**ABOUT THIS TASK:** Give a faithful, exact copy of all entries, minus the images.

**GIVEN RECORDS:**

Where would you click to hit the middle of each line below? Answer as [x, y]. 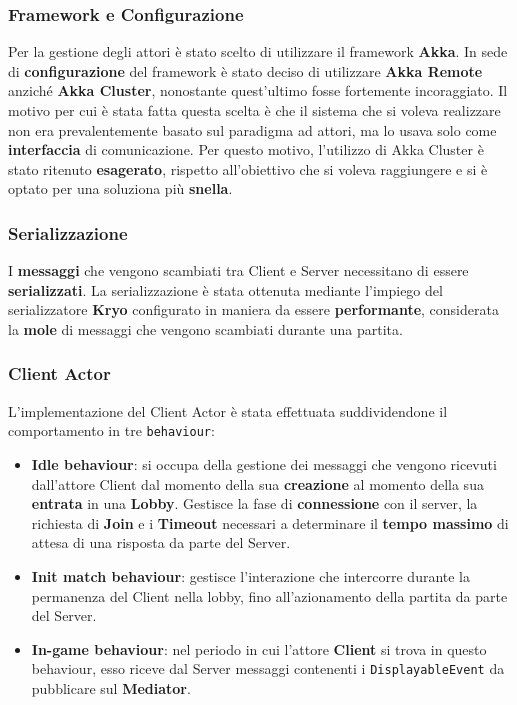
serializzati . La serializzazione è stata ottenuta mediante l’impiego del [225, 289]
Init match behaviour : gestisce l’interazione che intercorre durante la [251, 576]
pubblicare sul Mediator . [111, 688]
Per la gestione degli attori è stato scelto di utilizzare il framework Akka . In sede [258, 51]
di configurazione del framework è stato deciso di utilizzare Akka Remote [245, 70]
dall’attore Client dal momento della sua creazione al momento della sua [257, 483]
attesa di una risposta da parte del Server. [161, 542]
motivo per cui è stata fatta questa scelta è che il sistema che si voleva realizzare [254, 110]
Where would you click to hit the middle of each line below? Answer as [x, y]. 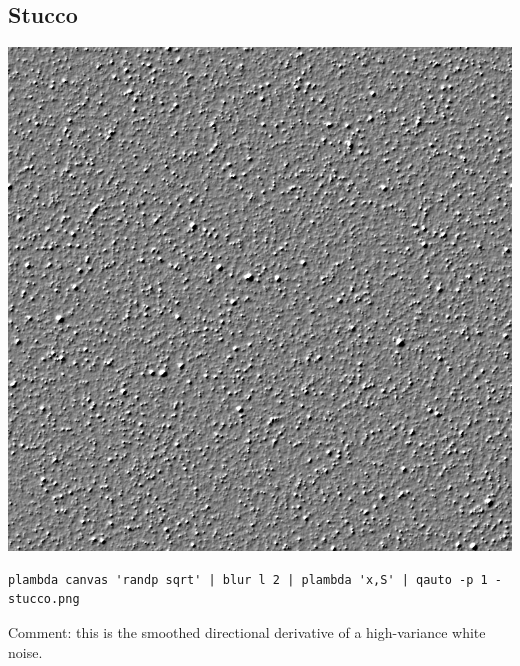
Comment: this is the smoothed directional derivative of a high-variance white [247, 631]
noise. [25, 651]
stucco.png [44, 599]
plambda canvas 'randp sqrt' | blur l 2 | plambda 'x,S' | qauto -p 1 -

**RESPONSE TO THIS TASK:**
Where would you click to hit the middle of each line below? Answer as [x, y]. 
serializzati . La serializzazione è stata ottenuta mediante l’impiego del [225, 289]
Init match behaviour : gestisce l’interazione che intercorre durante la [251, 576]
pubblicare sul Mediator . [111, 688]
Per la gestione degli attori è stato scelto di utilizzare il framework Akka . In sede [258, 51]
di configurazione del framework è stato deciso di utilizzare Akka Remote [245, 70]
dall’attore Client dal momento della sua creazione al momento della sua [257, 483]
attesa di una risposta da parte del Server. [161, 542]
motivo per cui è stata fatta questa scelta è che il sistema che si voleva realizzare [254, 110]
Where would you click to hit the middle of each line below? Answer as [x, y]. 
Comment: this is the smoothed directional derivative of a high-variance white [247, 631]
noise. [25, 651]
stucco.png [44, 599]
plambda canvas 'randp sqrt' | blur l 2 | plambda 'x,S' | qauto -p 1 -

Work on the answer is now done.